SODERBERGH: Well, to your point, it’s a huge idea. It’s a really large hook, and everybody who came into contact with the novel knew it. It’s a testament to how large the idea is that the novel was as large as it was, because it’s not a great novel. It’s just got this massive hook in it that keeps you reading. Those are scarce, those high-concept horror movies that are applicable to experiences that you have in everyday life. Psycho was one of them. This is another, and whether they all have to involve water, I don’t know. But it’s the equivalent of finding a horror movie that makes people afraid to step off the curb, or something that they do multiple times a day and now they will never do without some amount of anxiety. Those are really demanding to come by — and, believe me, there are lots of writers sitting around trying to come up with them.
DEADLINE: After Jaws, Dino De Laurentiis made Orca in 1977, with the boast that the creature was bigger than a shark. People saw through it. You’d have to go to Star Wars as the successor to Spielberg’s blockbuster. How much did that film owe to the infrastructure set up by Jaws, forcing studios to adjust how much business could be done in a couple weekends?
SODERBERGH: The component that needs to be present for these two to become something other than single-use plastic is great storytelling. And so, two years later, Star Wars meets both those metrics and that’s why it blew up in the same way Jaws did. But we’re talking about a period of time when it was still conceivable that the most popular films of the year were also the best films of the year. And I don’t know that that’s been true for some time.
DEADLINE: What about Spielberg, flying so close to the sun at such a newborn age? Not only didn’t his wings melt, he’d also continue soaring with Close Encounters of the Third Kind, E.T. and others. I heard his origins at Universal were modest: he was a stowaway on the Uni lot, hanging around and sponging up lessons like a mascot for Lew Wasserman and Sid Sheinberg, then emerged as their most critical discovery.

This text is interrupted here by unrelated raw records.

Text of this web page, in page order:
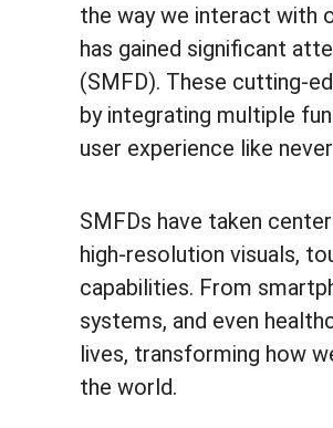
the way we interact with
has gained significant
(SMFD). These cutting-
by integrating multiple
user experience like
SMFDs have taken
high-resolution visuals,
capabilities. From
systems, and even
lives, transforming how
the world.
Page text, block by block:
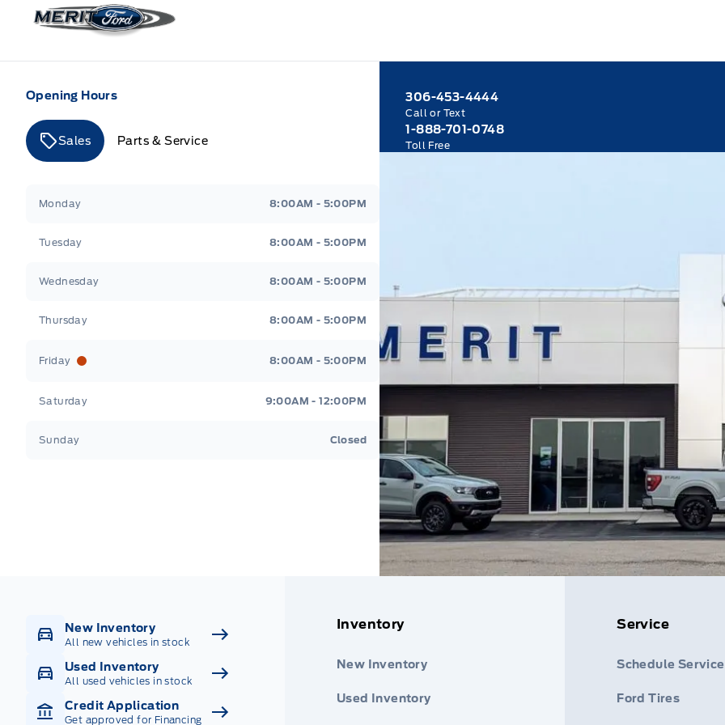
Merit Ford
Opening Hours
Sales Parts & Service
Monday 8:00AM - 5:00PM
Tuesday 8:00AM - 5:00PM
Wednesday 8:00AM - 5:00PM
Thursday 8:00AM - 5:00PM
Friday 8:00AM - 5:00PM
Saturday 9:00AM - 12:00PM
Sunday Closed
306-453-4444
Call or Text
1-888-701-0748
Toll Free
New Inventory
All new vehicles in stock
Used Inventory
All used vehicles in stock
Credit Application
Get approved for Financing
Inventory
New Inventory
Used Inventory
Service
Schedule Service
Ford Tires
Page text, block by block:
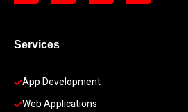
Services
App Development
Web Applications
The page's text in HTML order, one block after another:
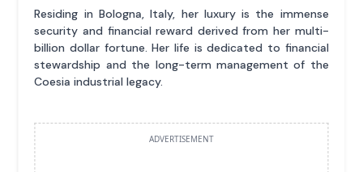
Residing in Bologna, Italy, her luxury is the immense
security and financial reward derived from her multi-
billion dollar fortune. Her life is dedicated to financial
stewardship and the long-term management of the
Coesia industrial legacy.
ADVERTISEMENT

What does it say about him, going from humble origins to surviving such a nightmare shoot on a movie we’re still talking about 50 years later?
Read the digital edition of Deadline’s Disruptors/Cannes magazine here.
SODERBERGH: He’s a singular talent who was going to emerge one way or another. He was unstoppable. A born filmmaker, and everybody that interacted with him knew it. The weird thing is, despite being the most successful director in history, I still think he’s taken for granted. He has generated so much astonishing material, and some doesn’t get its due because he’s prolific and unpretentious in the way that he works and the things that he makes and the way that he talks about his work.
There are things that he’s done that if any other filmmaker had made them, these would be their career best. But he’s done it so often that he gets taken for granted. I mean, there’s no filmmaker that I’m aware of that can wrap their head around what he did on Ready Player One [2018]. You get any group of directors together, and they’re like, “I don’t even understand how that’s possible, what he did in that film.” And that’s just one of two films he made back-to-back [after 2017’s The Post]. Anybody else after any one of these things he’d done would be on bed rest for three years.
DEADLINE: Certainly, after the year in which he directed Jurassic Park and Schindler’s List…
SODERBERGH: That’s ridiculous. Either one of those would put another filmmaker in the hospital. So, for his facility and, like I said, his lack of pretension, I just still think he’s taken for granted, strangely.